**Work instruction**
First find the line containing "Alto contraste [Alt + 3]" in the data, then set it down exactly along with every line after it, through the last.

· · ·

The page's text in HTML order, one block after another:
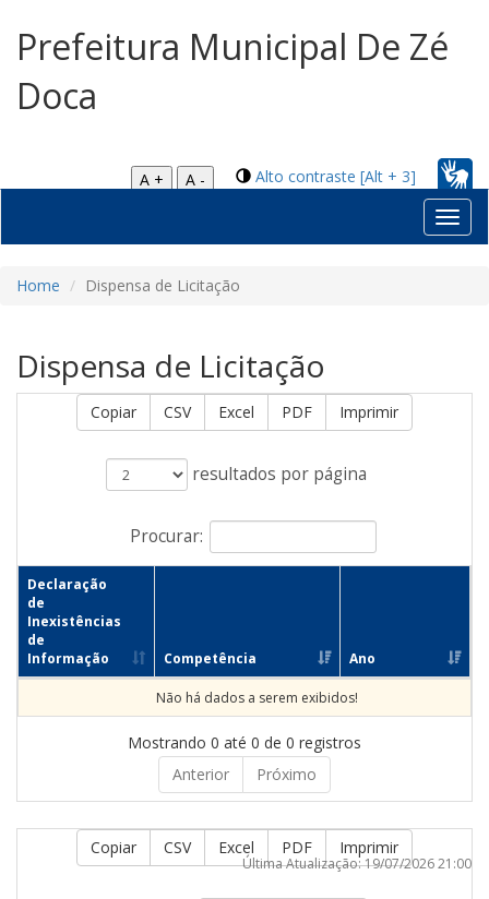
Prefeitura Municipal De Zé
Doca
Alto contraste [Alt + 3]
A +
A -
Home Dispensa de Licitação
Dispensa de Licitação
Copiar CSV Excel PDF Imprimir
resultados por página
Procurar:
Declaração
de
Inexistências
de
Informação
Competência Ano
Não há dados a serem exibidos!
Mostrando 0 até 0 de 0 registros
Anterior
Próximo
Copiar CSV Excel PDF Imprimir
Última Atualização: 19/07/2026 21:00

· · ·

**Problem solution**
Alto contraste [Alt + 3]
A +
A -
Home Dispensa de Licitação
Dispensa de Licitação
Copiar CSV Excel PDF Imprimir
resultados por página
Procurar:
Declaração
de
Inexistências
de
Informação
Competência Ano
Não há dados a serem exibidos!
Mostrando 0 até 0 de 0 registros
Anterior
Próximo
Copiar CSV Excel PDF Imprimir
Última Atualização: 19/07/2026 21:00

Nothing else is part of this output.